Note: If you are using Liferay 4.3, you may want to read the Installation Guide instead of this article
Setting up CAS server
We will begin with setting up JA-SIG CAS server on Tomcat 5.x.x.
Download cas-server WAR from Liferay's download page or the whole distribution from here
and drop the cas-web.war file into Tomcat's webapps dir. In a
production environment The CAS server should really run on its own
tomcat instance but for testing purposes we'll drop it in the same
instance as our Liferay portal.
We'll need to edit the server.xml file in tomcat and uncomment the SSL section to open up port 8443.
<!-- Define a SSL HTTP/1.1 Connector on port 8443 -->
<Connector port="8443" maxHttpHeaderSize="8192"
maxThreads="150" minSpareThreads="25" maxSpareThreads="75"
enableLookups="false" disableUploadTimeout="true"
acceptCount="100" scheme="https" secure="true"
clientAuth="false" sslProtocol="TLS" />
Setting up the CAS client
Next we need to download the Yale CAS client from here.
Get cas-client-2.0.11.
Place the casclient.jar in ROOT/web-inf/lib of the Liferay install.

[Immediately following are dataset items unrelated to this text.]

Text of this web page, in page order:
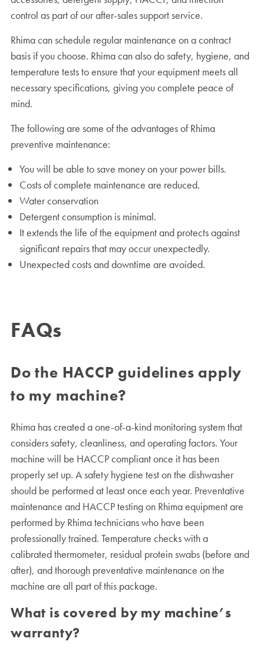
control as part of our after-sales support service.
Rhima can schedule regular maintenance on a contract
basis if you choose. Rhima can also do safety, hygiene, and
temperature tests to ensure that your equipment meets all
necessary specifications, giving you complete peace of
mind.
The following are some of the advantages of Rhima
preventive maintenance:
You will be able to save money on your power bills.
Costs of complete maintenance are reduced.
Water conservation
Detergent consumption is minimal.
It extends the life of the equipment and protects against
significant repairs that may occur unexpectedly.
Unexpected costs and downtime are avoided.
FAQs
Do the HACCP guidelines apply
to my machine?
Rhima has created a one-of-a-kind monitoring system that
considers safety, cleanliness, and operating factors. Your
machine will be HACCP compliant once it has been
properly set up. A safety hygiene test on the dishwasher
should be performed at least once each year. Preventative
maintenance and HACCP testing on Rhima equipment are
performed by Rhima technicians who have been
professionally trained. Temperature checks with a
calibrated thermometer, residual protein swabs (before and
after), and thorough preventative maintenance on the
machine are all part of this package.
What is covered by my machine’s
warranty?
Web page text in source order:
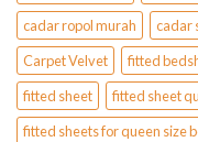
cadar ropol murah
cadar
Carpet Velvet
fitted
fitted sheet
fitted sheet
fitted sheets for queen size
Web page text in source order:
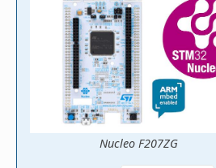
Nucleo F207ZG
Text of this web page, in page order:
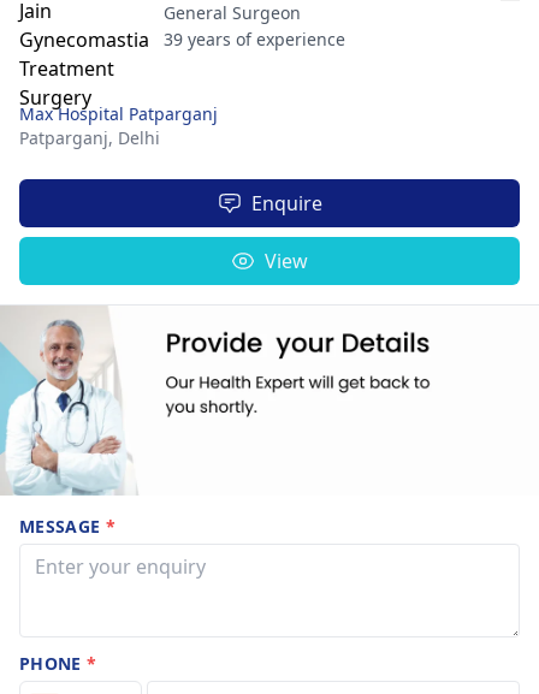
General Surgeon
39 years of experience
Max Hospital Patparganj
Patparganj, Delhi
Enquire
View
MESSAGE *
PHONE*
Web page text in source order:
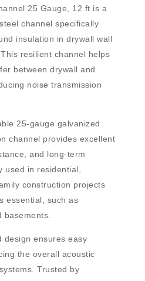
25 Gauge, 12 ft is a
channel specifically
insulation in drywall wall
resilient channel helps
between drywall and
noise transmission
25-gauge galvanized
channel provides excellent
and long-term
used in residential,
construction projects
essential, such as
basements.
design ensures easy
the overall acoustic
Trusted by
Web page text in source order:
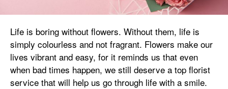
Life is boring without flowers. Without them, life is
simply colourless and not fragrant. Flowers make our
lives vibrant and easy, for it reminds us that even
when bad times happen, we still deserve a top florist
service that will help us go through life with a smile.
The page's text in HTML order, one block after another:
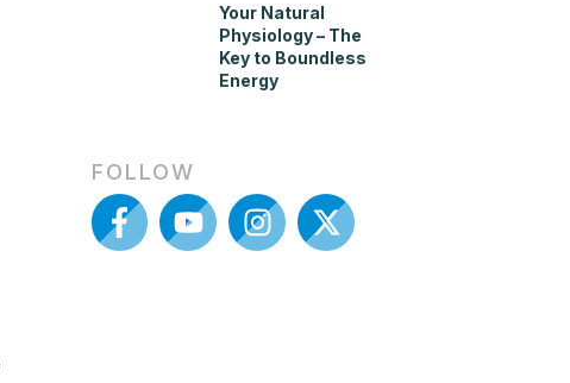
Your Natural
Physiology – The
Key to Boundless
Energy
FOLLOW
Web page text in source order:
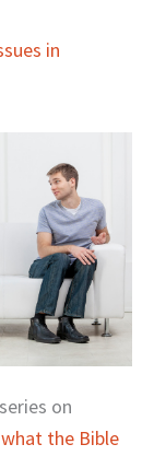
in
on
what the Bible
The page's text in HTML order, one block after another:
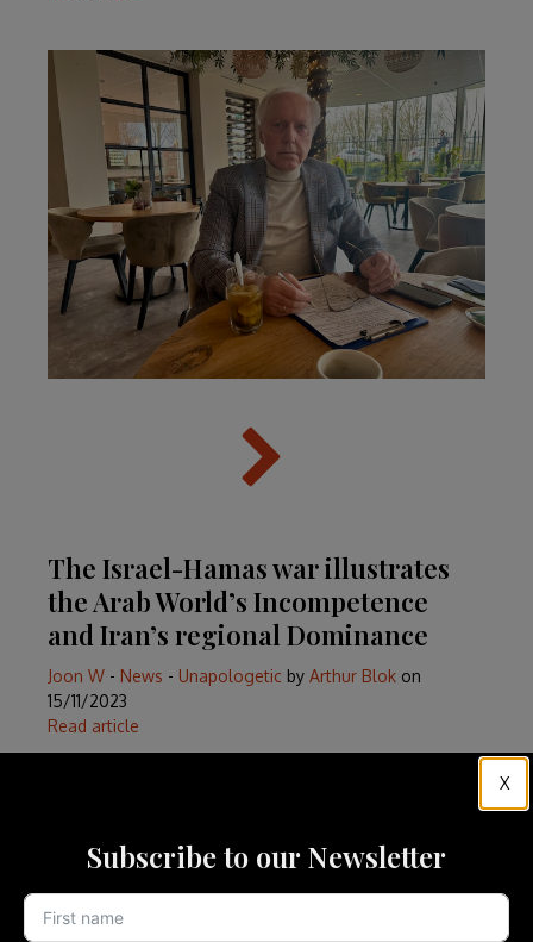
The Israel-Hamas war illustrates
the Arab World’s Incompetence
and Iran’s regional Dominance
Joon W - News - Unapologetic by Arthur Blok on
15/11/2023
Read article
X
Subscribe to our Newsletter
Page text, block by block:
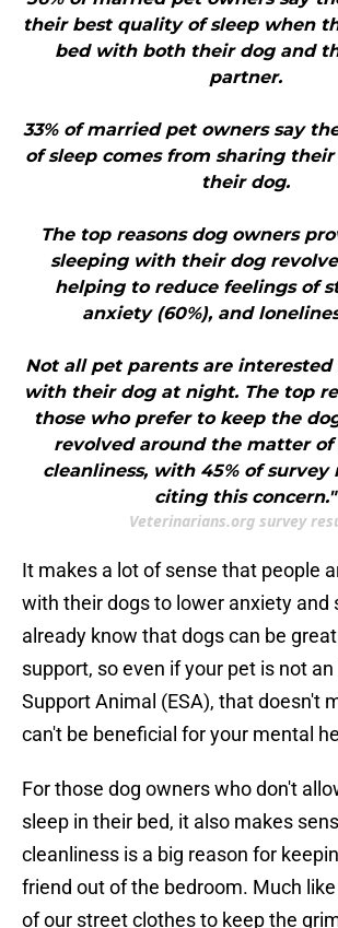
their best quality of sleep when
bed with both their dog and
partner.
33% of married pet owners say
of sleep comes from sharing
their dog.
The top reasons dog owners
sleeping with their dog
helping to reduce feelings of
anxiety (60%), and
Not all pet parents are interested
with their dog at night. The top
those who prefer to keep the
revolved around the matter of
cleanliness, with 45% of survey
citing this concern."
Veterinarians.org survey
It makes a lot of sense that people
with their dogs to lower anxiety and
already know that dogs can be
support, so even if your pet is not an
Support Animal (ESA), that doesn't
can't be beneficial for your mental
For those dog owners who don't
sleep in their bed, it also makes
cleanliness is a big reason for
friend out of the bedroom. Much
of our street clothes to keep the
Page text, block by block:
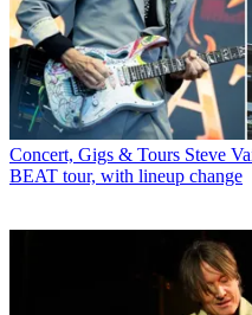
Concert, Gigs & Tours Steve
BEAT tour, with lineup change
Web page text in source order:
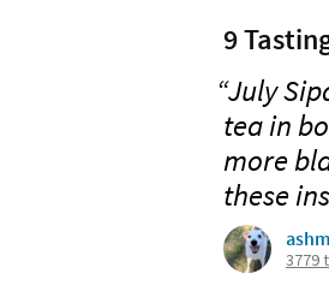
9
“July
tea in
more
these
3779
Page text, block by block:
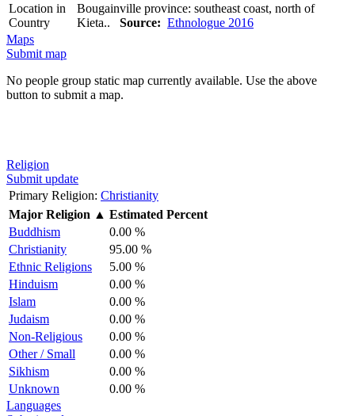
Location in
Country
Bougainville province: southeast coast, north of
Kieta.. Source: Ethnologue 2016
Maps
Submit map
No people group static map currently available. Use the above
button to submit a map.
Religion
Submit update
Primary Religion: Christianity
Major Religion ▲ Estimated Percent
Buddhism
0.00 %
Christianity
95.00 %
Ethnic Religions
5.00 %
Hinduism
0.00 %
Islam
0.00 %
Judaism
0.00 %
Non-Religious
0.00 %
Other / Small
0.00 %
Sikhism
0.00 %
Unknown
0.00 %
Languages
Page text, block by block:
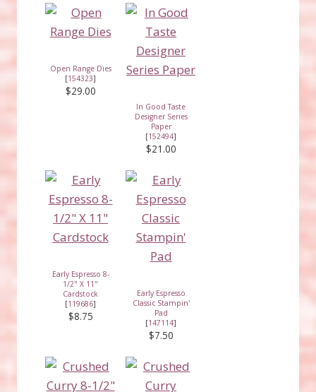
Open Range Dies
[154323]
$29.00
In Good Taste
Designer Series
Paper
[152494]
$21.00
Early Espresso 8-
1/2" X 11"
Cardstock
[119686]
$8.75
Early Espresso
Classic Stampin'
Pad
[147114]
$7.50
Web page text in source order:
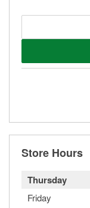
Store Hours
Thursday
Friday
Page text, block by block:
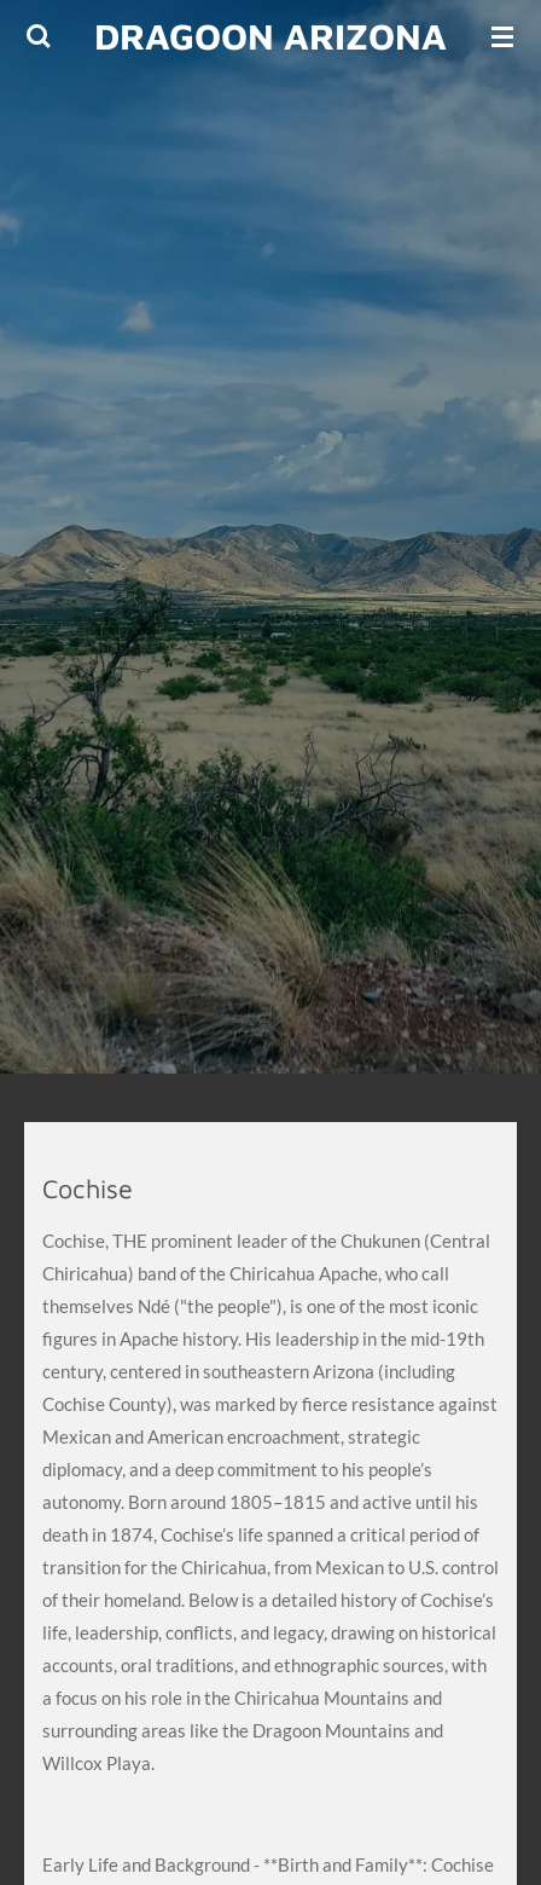
Skip
DRAGOON ARIZONA
Cochise
Cochise, THE prominent leader of the Chukunen (Central
Chiricahua) band of the Chiricahua Apache, who call
themselves Ndé ("the people"), is one of the most iconic
figures in Apache history. His leadership in the mid-19th
century, centered in southeastern Arizona (including
Cochise County), was marked by fierce resistance against
Mexican and American encroachment, strategic
diplomacy, and a deep commitment to his people’s
autonomy. Born around 1805–1815 and active until his
death in 1874, Cochise’s life spanned a critical period of
transition for the Chiricahua, from Mexican to U.S. control
of their homeland. Below is a detailed history of Cochise’s
life, leadership, conflicts, and legacy, drawing on historical
accounts, oral traditions, and ethnographic sources, with
a focus on his role in the Chiricahua Mountains and
surrounding areas like the Dragoon Mountains and
Willcox Playa.
Early Life and Background - **Birth and Family**: Cochise
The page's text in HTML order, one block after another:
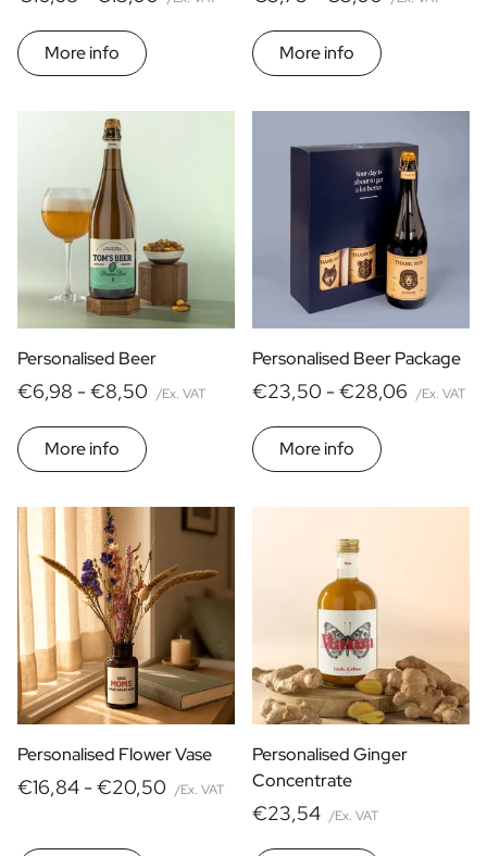
More info More info
Personalised Beer
€6,98 -€8,50 /Ex. VAT
More info
Personalised Beer Package
€23,50 -€28,06 /Ex. VAT
More info
Personalised Flower Vase
€16,84 -€20,50 /Ex. VAT
Personalised Ginger
Concentrate
€23,54 /Ex. VAT
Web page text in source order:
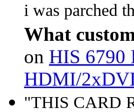
i was parched
What
on HIS 6790
HDMI/
"THIS CARD
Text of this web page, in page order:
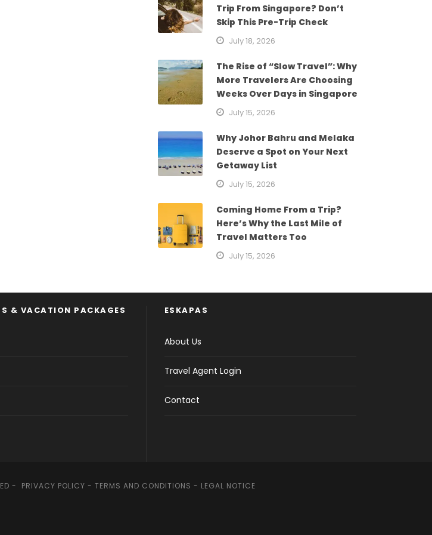
Trip From Singapore? Don’t
Skip This Pre-Trip Check
July 18, 2026
The Rise of “Slow Travel”: Why
More Travelers Are Choosing
Weeks Over Days in Singapore
July 15, 2026
Why Johor Bahru and Melaka
Deserve a Spot on Your Next
Getaway List
July 15, 2026
Coming Home From a Trip?
Here’s Why the Last Mile of
Travel Matters Too
July 15, 2026
& VACATION PACKAGES ESKAPAS
About Us
Travel Agent Login
Contact
- PRIVACY POLICY - TERMS AND CONDITIONS - LEGAL NOTICE
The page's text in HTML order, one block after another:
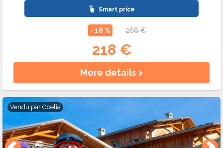
Smart price
- 18 % 266 €
218 €
More details >
Vendu par Goelia
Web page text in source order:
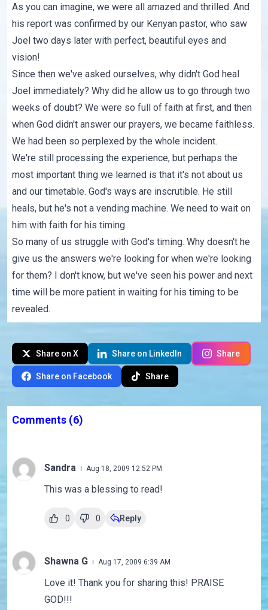
As you can imagine, we were all amazed and thrilled. And
his report was confirmed by our Kenyan pastor, who saw
Joel two days later with perfect, beautiful eyes and
vision!
Since then we've asked ourselves, why didn't God heal
Joel immediately? Why did he allow us to go through two
weeks of doubt? We were so full of faith at first, and then
when God didn't answer our prayers, we became faithless.
We had been so perplexed by the whole incident.
We're still processing the experience, but perhaps the
most important thing we learned is that it's not about us
and our timetable. God's ways are inscrutible. He still
heals, but he's not a vending machine. We need to wait on
him with faith for his timing.
So many of us struggle with God's timing. Why doesn't he
give us the answers we're looking for when we're looking
for them? I don't know, but we've seen his power and next
time will be more patient in waiting for his timing to be
revealed.
Share on X Share on LinkedIn Share
Share on Facebook Share
Comments (6)
Sandra Aug 18, 2009 12:52 PM
This was a blessing to read!
0 0 Reply
Shawna G Aug 17, 2009 6:39 AM
Love it! Thank you for sharing this! PRAISE
GOD!!!
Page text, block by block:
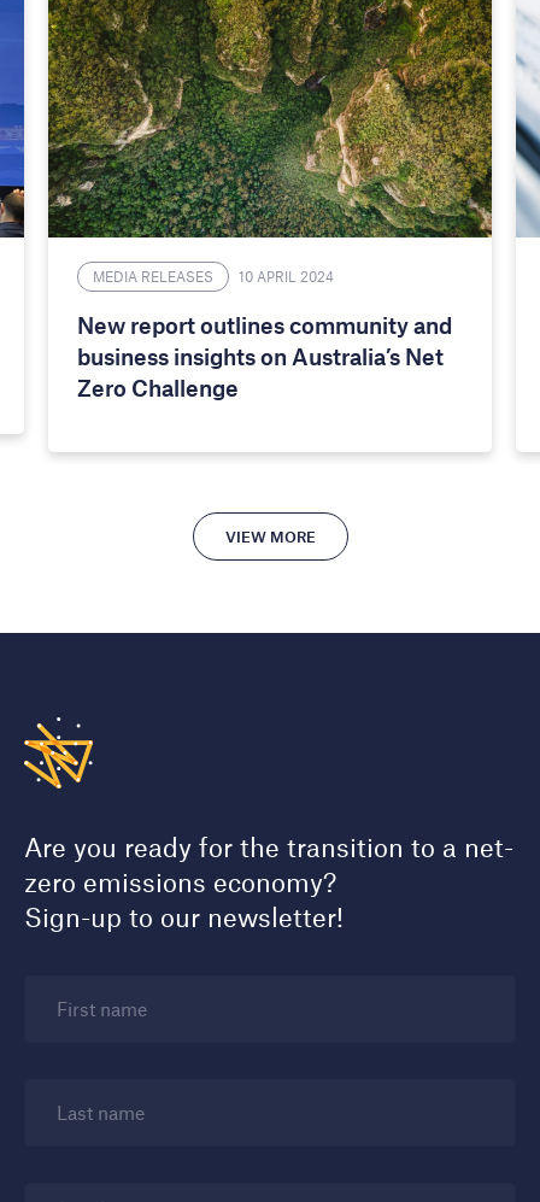
MEDIA RELEASES 10 APRIL 2024
New report outlines community and
business insights on Australia’s Net
Zero Challenge
VIEW MORE
Are you ready for the transition to a net-
zero emissions economy?
Sign-up to our newsletter!
First name
Last name

Now that we have everything we need, it's time to generate an SSL cert for our CAS server.
Instructions and more information on SSL certs can be found
here
But I found some typos and errors on that page. So following the instructions below should get you what you need.
In any directory ( I use my root ) enter the command:
keytool -genkey -alias tomcat -keypass changeit -keyalg RSA
Note: Be sure to use the keytool that comes with the Java VM
(%JAVA_HOME%/jre/bin/keytool), as on some systems the default points to
the GNU version of keytool, where the two seem incompatible.
Answer the questions: (note that your firstname and lastname MUST
be hostname of your server and cannot be a IP address; this is very
important as an IP address will fail client hostname verification even
if it is correct)
Enter keystore password: changeit
What is your first and last name?
[Unknown]: localhost
What is the name of your organizational unit?
[Unknown]:
What is the name of your organization?
[Unknown]:
What is the name of your City or Locality?
[Unknown]:
What is the name of your State or Province?
[Unknown]:
What is the two-letter country code for this unit?
[Unknown]:
Is CN=localhost, OU=Unknown, O=Unknown, L=Unknown, ST=Unknown, C=Unknown correct?
[no]: yes
Then enter the command:
keytool -export -alias tomcat -keypass changeit -file %FILE_NAME%
I use server.cert for %FILE_NAME%. This command exports the cert you
generated from your personal keystore (In windows your personal
keystore is in C:\Documents and Settings\<username>\.keystore)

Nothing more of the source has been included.